--- Directions for this task ---
Your output must consist solely of the lines from the one containing "Graph Auto-Encoder Networks, which" through the end of the records, reproduced exactly.

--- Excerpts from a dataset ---
********************
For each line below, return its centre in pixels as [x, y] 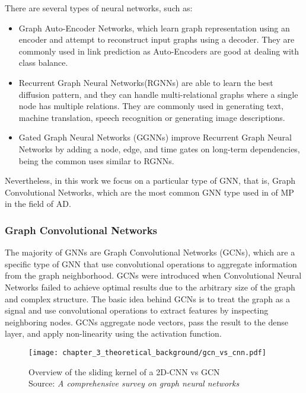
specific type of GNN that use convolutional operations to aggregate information [151, 263]
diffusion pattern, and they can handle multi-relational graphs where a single [158, 94]
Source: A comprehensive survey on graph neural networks [134, 383]
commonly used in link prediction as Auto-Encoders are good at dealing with [159, 51]
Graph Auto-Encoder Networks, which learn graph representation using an [154, 28]
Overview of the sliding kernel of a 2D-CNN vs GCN [124, 371]
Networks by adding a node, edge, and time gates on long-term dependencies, [159, 148]
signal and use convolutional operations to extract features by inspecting [137, 310]
********************
--- Output below ---
Graph Auto-Encoder Networks, which learn graph representation using an [154, 28]
Overview of the sliding kernel of a 2D-CNN vs GCN [124, 371]
Networks by adding a node, edge, and time gates on long-term dependencies, [159, 148]
signal and use convolutional operations to extract features by inspecting [137, 310]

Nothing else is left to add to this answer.